When data is written to the master side, the entire block of data written is treated as a single line. The slave-side process reading the terminal receives the entire block of data. Data is not edited by the ldterm module at input, regardless of the terminal mode. The master-side application is responsible for detecting an interrupt character and sending an interrupt signal SIGINT to the process in the slave side. This can be done as follows:
ioctl (fd, TIOCSIGNAL, SIGINT)
where SIGINT is defined in the file signal.h. When a process on the master side issues this ioctl(2), the argument is the number of the signal that should be sent. The specified signal is then sent to the process group on the slave side.
grantpt(3C) changes the mode and the ownership of the slave device that is associated with the given master device. Given a file descriptor fd, grantpt(3C) first checks that the file descriptor is that of the master device. If so, it obtains the name of the associated slave device and sets the user ID to that of the user running the process and the group ID to TTY. The mode of the slave device is set to 0620.
If the process is already running as root, the permission of the slave can be changed directly without invoking this function. grantpt(3C) returns 0 on success and -1 on failure. It fails if one or more of the following occurs: fd is not an open file descriptor, fd is not associated with a master device, the corresponding slave could not be accessed, or a system call failed because no more processes could be created.

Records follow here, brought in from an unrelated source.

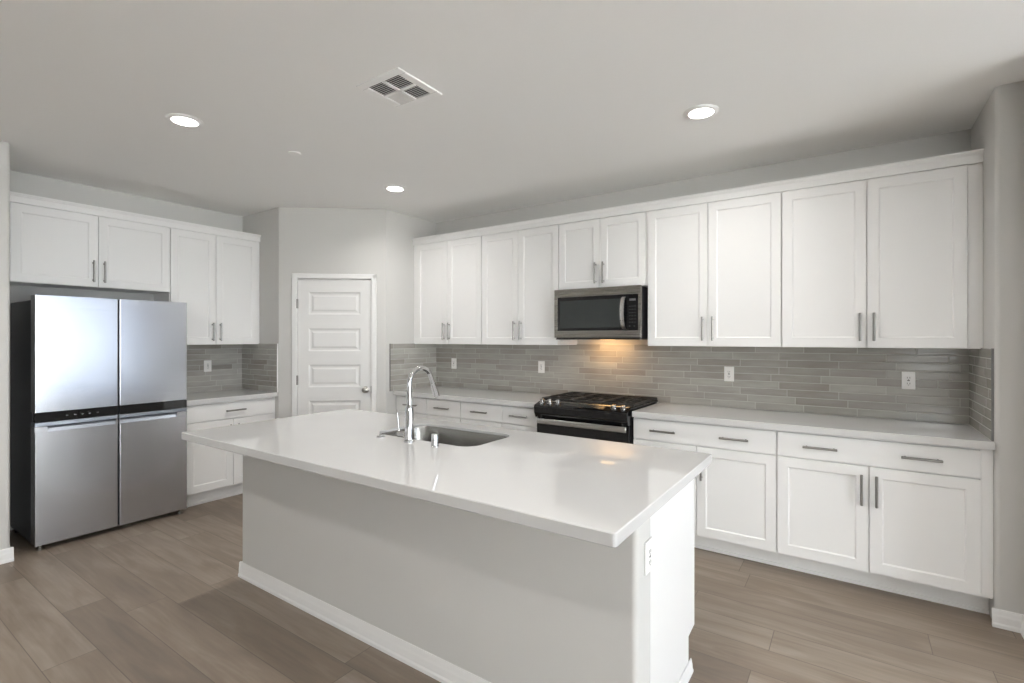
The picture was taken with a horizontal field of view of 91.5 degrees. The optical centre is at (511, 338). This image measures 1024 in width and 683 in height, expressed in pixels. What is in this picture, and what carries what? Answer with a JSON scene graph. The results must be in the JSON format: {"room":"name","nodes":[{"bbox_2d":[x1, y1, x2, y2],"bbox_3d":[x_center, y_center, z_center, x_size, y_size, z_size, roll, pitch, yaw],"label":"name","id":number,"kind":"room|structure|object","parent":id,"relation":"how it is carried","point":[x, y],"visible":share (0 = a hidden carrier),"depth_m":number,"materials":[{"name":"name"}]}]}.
{"room":"kitchen","nodes":[
{"label":"kitchen","id":0,"kind":"room"},
{"bbox_2d":[0,141,9,549],"bbox_3d":[-5.008,0.088,1.315,0.838,2.680,5.132,0,0,34],"label":"wall","id":1,"kind":"structure","parent":0,"point":[4,146],"depth_m":3.18,"materials":[{"name":"grey paint"}]},
{"bbox_2d":[0,547,13,564],"bbox_3d":[-4.652,1.384,1.080,0.016,0.088,5.146,0,0,34],"label":"baseboard","id":2,"kind":"structure","parent":1,"relation":"attached to","point":[6,555],"depth_m":3.18,"materials":[{"name":"white paint"}]},
{"bbox_2d":[10,170,241,529],"bbox_3d":[-3.340,0.088,4.400,0.120,2.680,2.085,0,0,34],"label":"wall","id":3,"kind":"structure","parent":0,"point":[24,183],"depth_m":4.12,"materials":[{"name":"grey paint"}]},
{"bbox_2d":[10,202,169,293],"bbox_3d":[-3.357,-0.704,3.936,0.372,0.612,1.054,0,0,34],"label":"upper cabinet","id":4,"kind":"object","parent":3,"relation":"attached to","point":[51,248],"visible":0.98,"depth_m":3.82,"materials":[{"name":"white paint"}]},
{"bbox_2d":[10,191,260,241],"bbox_3d":[-3.030,-0.988,4.190,0.076,0.068,1.842,0,0,34],"label":"crown molding","id":5,"kind":"structure","parent":4,"relation":"attached to","point":[15,197],"depth_m":4.01,"materials":[{"name":"white paint"}]},
{"bbox_2d":[154,228,258,344],"bbox_3d":[-2.838,-0.477,4.697,0.372,1.066,0.786,0,0,34],"label":"upper cabinet","id":6,"kind":"object","parent":3,"relation":"attached to","point":[217,277],"visible":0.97,"depth_m":4.60,"materials":[{"name":"white paint"}]},
{"bbox_2d":[187,343,277,392],"bbox_3d":[-2.725,0.281,4.615,0.653,0.466,0.797,0,0,34],"label":"tile backsplash","id":7,"kind":"structure","parent":3,"relation":"attached to","point":[233,366],"depth_m":4.90,"materials":[{"name":"grey tile"}]},
{"bbox_2d":[204,360,210,371],"bbox_3d":[-2.950,0.267,4.838,0.009,0.110,0.068,0,0,34],"label":"wall outlet","id":8,"kind":"object","parent":7,"relation":"attached to","point":[207,363],"visible":1,"depth_m":4.83,"materials":[{"name":"white plastic"}]},
{"bbox_2d":[206,362,209,369],"bbox_3d":[-2.948,0.267,4.837,0.002,0.070,0.036,0,0,34],"label":"socket","id":9,"kind":"object","parent":8,"relation":"attached to","point":[207,363],"depth_m":4.84,"materials":[{"name":"grey plastic"}]},
{"bbox_2d":[242,207,278,418],"bbox_3d":[-2.463,0.088,4.992,0.662,2.680,0.120,0,0,34],"label":"wall","id":10,"kind":"structure","parent":0,"point":[265,224],"depth_m":4.86,"materials":[{"name":"grey paint"}]},
{"bbox_2d":[279,207,385,417],"bbox_3d":[-1.724,0.088,4.846,1.009,2.680,0.110,0,0,-4],"label":"wall","id":11,"kind":"structure","parent":0,"point":[311,240],"depth_m":4.79,"materials":[{"name":"grey paint"}]},
{"bbox_2d":[296,279,370,415],"bbox_3d":[-1.705,0.425,4.782,0.709,1.990,0.105,0,0,-4],"label":"door","id":12,"kind":"structure","parent":11,"relation":"in","point":[334,315],"depth_m":4.80,"materials":[{"name":"white paint"}]},
{"bbox_2d":[292,273,375,416],"bbox_3d":[-1.707,0.404,4.840,0.791,2.048,0.126,0,0,-4],"label":"trim","id":13,"kind":"structure","parent":11,"relation":"attached to","point":[295,276],"depth_m":4.77,"materials":[{"name":"white paint"}]},
{"bbox_2d":[386,209,435,414],"bbox_3d":[-1.069,0.088,5.152,0.120,2.680,0.703,0,0,34],"label":"wall","id":14,"kind":"structure","parent":0,"point":[401,228],"depth_m":4.96,"materials":[{"name":"grey paint"}]},
{"bbox_2d":[0,0,1023,222],"bbox_3d":[-0.340,-1.302,0.655,9.900,0.100,9.700,0,0,34],"label":"ceiling","id":15,"kind":"structure","parent":0,"point":[540,102],"depth_m":2.53,"materials":[{"name":"white paint"}]},
{"bbox_2d":[165,113,203,127],"bbox_3d":[-1.879,-1.248,2.864,0.184,0.009,0.184,0,0,34],"label":"recessed light","id":16,"kind":"object","parent":15,"relation":"in","point":[183,120],"visible":1,"depth_m":2.85,"materials":[{"name":"white paint"}]},
{"bbox_2d":[288,151,300,155],"bbox_3d":[-1.468,-1.248,3.369,0.080,0.008,0.080,0,0,34],"label":"sprinkler cover","id":17,"kind":"object","parent":15,"relation":"attached to","point":[294,153],"visible":1,"depth_m":3.36,"materials":[{"name":"white paint"}]},
{"bbox_2d":[384,185,405,191],"bbox_3d":[-0.974,-1.248,4.155,0.184,0.009,0.184,0,0,34],"label":"recessed light","id":18,"kind":"object","parent":15,"relation":"in","point":[393,188],"visible":1,"depth_m":4.14,"materials":[{"name":"white paint"}]},
{"bbox_2d":[356,67,441,109],"bbox_3d":[-0.565,-1.248,2.509,0.304,0.009,0.304,0,0,34],"label":"ceiling vent","id":19,"kind":"object","parent":15,"relation":"in","point":[396,87],"visible":1,"depth_m":2.49,"materials":[{"name":"white paint"}]},
{"bbox_2d":[683,104,718,119],"bbox_3d":[1.045,-1.248,2.758,0.184,0.009,0.184,0,0,34],"label":"recessed light","id":20,"kind":"object","parent":15,"relation":"in","point":[699,112],"visible":1,"depth_m":2.75,"materials":[{"name":"white paint"}]},
{"bbox_2d":[0,493,1023,682],"bbox_3d":[-0.340,1.453,0.655,9.900,0.050,9.700,0,0,34],"label":"floor","id":21,"kind":"structure","parent":0,"point":[163,598],"depth_m":2.50,"materials":[{"name":"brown wood"}]},
{"bbox_2d":[11,295,186,550],"bbox_3d":[-3.186,0.568,3.883,0.655,1.720,0.920,0,0,34],"label":"refrigerator","id":22,"kind":"object","parent":21,"relation":"on","point":[99,385],"visible":1,"depth_m":3.60,"materials":[{"name":"grey metal"}]},
{"bbox_2d":[186,397,274,506],"bbox_3d":[-2.723,0.992,4.621,0.648,0.873,0.784,0,0,34],"label":"base cabinet","id":23,"kind":"object","parent":21,"relation":"on","point":[213,474],"visible":0.45,"depth_m":4.36,"materials":[{"name":"white paint"}]},
{"bbox_2d":[186,389,276,405],"bbox_3d":[-2.723,0.534,4.619,0.632,0.040,0.786,0,0,34],"label":"countertop","id":24,"kind":"structure","parent":23,"relation":"on","point":[196,398],"depth_m":4.54,"materials":[{"name":"white stone"}]},
{"bbox_2d":[396,395,461,422],"bbox_3d":[-0.652,0.992,4.915,0.834,0.873,0.622,0,0,34],"label":"base cabinet","id":25,"kind":"object","parent":21,"relation":"on","point":[429,408],"visible":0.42,"depth_m":4.64,"materials":[{"name":"white paint"}]},
{"bbox_2d":[393,386,552,407],"bbox_3d":[-0.315,0.534,4.682,1.654,0.040,0.608,0,0,34],"label":"countertop","id":26,"kind":"structure","parent":25,"relation":"on","point":[521,399],"depth_m":4.51,"materials":[{"name":"white stone"}]},
{"bbox_2d":[238,455,693,682],"bbox_3d":[-0.404,0.992,2.610,2.485,0.873,0.767,0,0,34],"label":"kitchen island","id":27,"kind":"object","parent":21,"relation":"on","point":[452,595],"visible":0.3,"depth_m":2.05,"materials":[{"name":"grey paint"}]},
{"bbox_2d":[181,409,711,547],"bbox_3d":[-0.462,0.534,2.481,2.531,0.040,1.104,0,0,34],"label":"island countertop","id":28,"kind":"structure","parent":27,"relation":"on","point":[600,492],"depth_m":2.00,"materials":[{"name":"white stone"}]},
{"bbox_2d":[376,434,385,437],"bbox_3d":[-0.683,0.507,2.603,0.048,0.014,0.048,0,0,34],"label":"button","id":29,"kind":"object","parent":28,"relation":"on","point":[379,435],"visible":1,"depth_m":2.59,"materials":[{"name":"silver metal"}]},
{"bbox_2d":[396,366,439,442],"bbox_3d":[-0.484,0.326,2.579,0.115,0.375,0.240,0,0,34],"label":"kitchen faucet","id":30,"kind":"object","parent":28,"relation":"on","point":[408,433],"visible":1,"depth_m":2.48,"materials":[{"name":"silver metal"}]},
{"bbox_2d":[431,433,438,446],"bbox_3d":[-0.367,0.484,2.374,0.040,0.060,0.040,0,0,34],"label":"air gap","id":31,"kind":"object","parent":28,"relation":"on","point":[434,437],"visible":1,"depth_m":2.36,"materials":[{"name":"silver metal"}]},
{"bbox_2d":[381,426,506,446],"bbox_3d":[-0.372,0.640,2.690,0.721,0.222,0.419,0,0,34],"label":"undermount sink","id":32,"kind":"object","parent":28,"relation":"in","point":[447,436],"visible":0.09,"depth_m":2.88,"materials":[{"name":"silver metal"}]},
{"bbox_2d":[645,537,652,575],"bbox_3d":[0.465,0.738,1.692,0.009,0.110,0.068,0,0,34],"label":"wall outlet","id":33,"kind":"object","parent":27,"relation":"attached to","point":[649,543],"visible":1,"depth_m":1.68,"materials":[{"name":"white plastic"}]},
{"bbox_2d":[648,544,651,567],"bbox_3d":[0.467,0.738,1.691,0.002,0.070,0.036,0,0,34],"label":"socket","id":34,"kind":"object","parent":33,"relation":"attached to","point":[649,545],"depth_m":1.69,"materials":[{"name":"grey plastic"}]},
{"bbox_2d":[461,401,502,427],"bbox_3d":[-0.118,0.992,4.551,0.454,0.873,0.622,0,0,34],"label":"base cabinet","id":35,"kind":"object","parent":21,"relation":"on","point":[484,414],"visible":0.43,"depth_m":4.31,"materials":[{"name":"white paint"}]},
{"bbox_2d":[502,405,536,431],"bbox_3d":[0.220,0.992,4.321,0.364,0.873,0.622,0,0,34],"label":"base cabinet","id":36,"kind":"object","parent":21,"relation":"on","point":[513,417],"visible":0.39,"depth_m":4.10,"materials":[{"name":"white paint"}]},
{"bbox_2d":[534,392,657,443],"bbox_3d":[0.670,0.950,3.966,0.772,0.956,0.672,0,0,34],"label":"gas range","id":37,"kind":"object","parent":21,"relation":"on","point":[598,416],"visible":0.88,"depth_m":3.73,"materials":[{"name":"black metal"}]},
{"bbox_2d":[544,396,657,410],"bbox_3d":[0.700,0.508,4.010,0.772,0.029,0.565,0,0,34],"label":"cooktop","id":38,"kind":"object","parent":37,"relation":"in","point":[634,403],"depth_m":3.87,"materials":[{"name":"black metal"}]},
{"bbox_2d":[633,417,778,565],"bbox_3d":[1.391,0.992,3.522,0.910,0.873,0.622,0,0,34],"label":"base cabinet","id":39,"kind":"object","parent":21,"relation":"on","point":[735,496],"visible":0.6,"depth_m":3.20,"materials":[{"name":"white paint"}]},
{"bbox_2d":[632,402,994,449],"bbox_3d":[1.790,0.534,3.247,1.872,0.040,0.608,0,0,34],"label":"countertop","id":40,"kind":"structure","parent":39,"relation":"on","point":[934,433],"depth_m":3.05,"materials":[{"name":"white stone"}]},
{"bbox_2d":[777,430,992,613],"bbox_3d":[2.166,0.992,2.994,0.964,0.873,0.622,0,0,34],"label":"base cabinet","id":41,"kind":"object","parent":21,"relation":"on","point":[915,520],"visible":0.98,"depth_m":2.74,"materials":[{"name":"white paint"}]},
{"bbox_2d":[436,129,970,424],"bbox_3d":[0.994,0.088,4.243,4.552,2.680,0.120,0,0,34],"label":"wall","id":42,"kind":"structure","parent":0,"point":[958,141],"depth_m":3.73,"materials":[{"name":"grey paint"}]},
{"bbox_2d":[414,236,482,344],"bbox_3d":[-0.562,-0.477,4.999,0.886,1.066,0.382,0,0,34],"label":"upper cabinet","id":43,"kind":"object","parent":42,"relation":"attached to","point":[447,274],"visible":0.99,"depth_m":4.85,"materials":[{"name":"white paint"}]},
{"bbox_2d":[482,225,576,344],"bbox_3d":[0.140,-0.477,4.521,0.811,1.066,0.382,0,0,34],"label":"upper cabinet","id":44,"kind":"object","parent":42,"relation":"attached to","point":[520,269],"visible":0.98,"depth_m":4.38,"materials":[{"name":"white paint"}]},
{"bbox_2d":[559,212,647,289],"bbox_3d":[0.787,-0.705,4.080,0.754,0.610,0.382,0,0,34],"label":"upper cabinet","id":45,"kind":"object","parent":42,"relation":"attached to","point":[610,251],"visible":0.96,"depth_m":3.93,"materials":[{"name":"white paint"}]},
{"bbox_2d":[554,285,647,339],"bbox_3d":[0.751,-0.194,4.048,0.734,0.410,0.454,0,0,34],"label":"microwave","id":46,"kind":"object","parent":45,"relation":"attached to","point":[614,311],"visible":1,"depth_m":3.87,"materials":[{"name":"grey metal"}]},
{"bbox_2d":[390,343,993,440],"bbox_3d":[0.774,0.281,3.921,4.312,0.466,0.660,0,0,34],"label":"tile backsplash","id":47,"kind":"structure","parent":42,"relation":"attached to","point":[956,386],"depth_m":3.66,"materials":[{"name":"grey tile"}]},
{"bbox_2d":[451,358,456,368],"bbox_3d":[-0.611,0.263,5.247,0.068,0.110,0.009,0,0,34],"label":"wall outlet","id":48,"kind":"object","parent":47,"relation":"attached to","point":[453,360],"visible":1,"depth_m":5.24,"materials":[{"name":"white plastic"}]},
{"bbox_2d":[538,361,544,372],"bbox_3d":[0.273,0.265,4.644,0.068,0.110,0.009,0,0,34],"label":"wall outlet","id":49,"kind":"object","parent":47,"relation":"attached to","point":[541,364],"visible":1,"depth_m":4.64,"materials":[{"name":"white plastic"}]},
{"bbox_2d":[724,366,733,381],"bbox_3d":[1.621,0.265,3.725,0.068,0.110,0.009,0,0,34],"label":"wall outlet","id":50,"kind":"object","parent":47,"relation":"attached to","point":[728,371],"visible":1,"depth_m":3.72,"materials":[{"name":"white plastic"}]},
{"bbox_2d":[726,369,731,378],"bbox_3d":[1.619,0.265,3.723,0.036,0.070,0.002,0,0,34],"label":"socket","id":51,"kind":"object","parent":50,"relation":"attached to","point":[728,371],"depth_m":3.72,"materials":[{"name":"grey plastic"}]},
{"bbox_2d":[902,372,914,389],"bbox_3d":[2.490,0.264,3.133,0.068,0.110,0.009,0,0,34],"label":"wall outlet","id":52,"kind":"object","parent":47,"relation":"attached to","point":[908,378],"visible":1,"depth_m":3.13,"materials":[{"name":"white plastic"}]},
{"bbox_2d":[905,375,911,385],"bbox_3d":[2.489,0.264,3.131,0.036,0.070,0.002,0,0,34],"label":"socket","id":53,"kind":"object","parent":52,"relation":"attached to","point":[908,378],"depth_m":3.13,"materials":[{"name":"grey plastic"}]},
{"bbox_2d":[648,192,781,346],"bbox_3d":[1.467,-0.477,3.616,0.891,1.066,0.382,0,0,34],"label":"upper cabinet","id":54,"kind":"object","parent":42,"relation":"attached to","point":[715,268],"visible":1,"depth_m":3.46,"materials":[{"name":"white paint"}]},
{"bbox_2d":[782,163,982,348],"bbox_3d":[2.234,-0.477,3.093,0.964,1.066,0.382,0,0,34],"label":"upper cabinet","id":55,"kind":"object","parent":42,"relation":"attached to","point":[896,261],"visible":0.99,"depth_m":2.94,"materials":[{"name":"white paint"}]},
{"bbox_2d":[412,148,983,245],"bbox_3d":[0.777,-0.988,3.926,4.310,0.068,0.076,0,0,34],"label":"crown molding","id":56,"kind":"structure","parent":55,"relation":"attached to","point":[970,157],"depth_m":3.37,"materials":[{"name":"white paint"}]},
{"bbox_2d":[971,81,1023,618],"bbox_3d":[2.705,0.088,2.710,0.243,2.680,0.726,0,0,34],"label":"wall","id":57,"kind":"structure","parent":0,"point":[998,129],"depth_m":2.46,"materials":[{"name":"grey paint"}]},
{"bbox_3d":[2.444,0.088,2.237,0.140,2.680,0.350,0,0,34],"label":"wall","id":58,"kind":"structure","parent":0,"visible":0},
{"bbox_2d":[992,608,1023,632],"bbox_3d":[2.433,1.384,2.446,0.115,0.088,0.016,0,0,34],"label":"baseboard","id":59,"kind":"structure","parent":58,"relation":"attached to","point":[1002,619],"depth_m":2.45,"materials":[{"name":"white paint"}]},
{"bbox_2d":[1020,615,1023,638],"bbox_3d":[2.377,1.384,2.276,0.016,0.088,0.340,0,0,34],"label":"baseboard","id":60,"kind":"structure","parent":58,"relation":"attached to","point":[1022,626],"depth_m":2.40,"materials":[{"name":"white paint"}]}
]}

unlockpt(3C) clears a lock flag associated with a master/slave device pair. unlockpt(3C) returns 0 on success and -1 on failure. It fails if one or more of the following occurs: fd is not an open file descriptor or fd is not associated with a master device.
ptsname(3C) returns the name of the slave device that is associated with the given master device. It first checks that the file descriptor is that of the master. If it is, it then determines the name of the corresponding slave device /dev/pts/M and returns a pointer to a string containing the null-terminated path name. The return value points to static data whose content is overwritten by each call. ptsname(3C) returns a non-NULL path name upon success and a NULL pointer upon failure. It fails if one or more of the following occurs: fd is not an open file descriptor or fd is not associated with the master device.
Drivers and modules can make the stream head act as a terminal stream by sending an M_SETOPTS message with the SO_ISTTY flag set upstream. This state may be changed by sending an M_SETOPTS message with the SO_ISNTTY flag set upstream.
Controlling terminals are allocated with the open(2) interface. The device must tell the stream head that it is acting as a terminal.
The TOSTOP flag is set on reception of an M_SETOPTS message with the SO_TOSTOP flag set in the so_flags field. It is cleared on reception of an M_SETOPTS message with the SO_TONSTOP flag set.
Stream head processing is isolated from modules and drivers by using several message types, such as M_ERROR, M_HANGUP and M_SETOPS, which only affect the stream in which they are sent.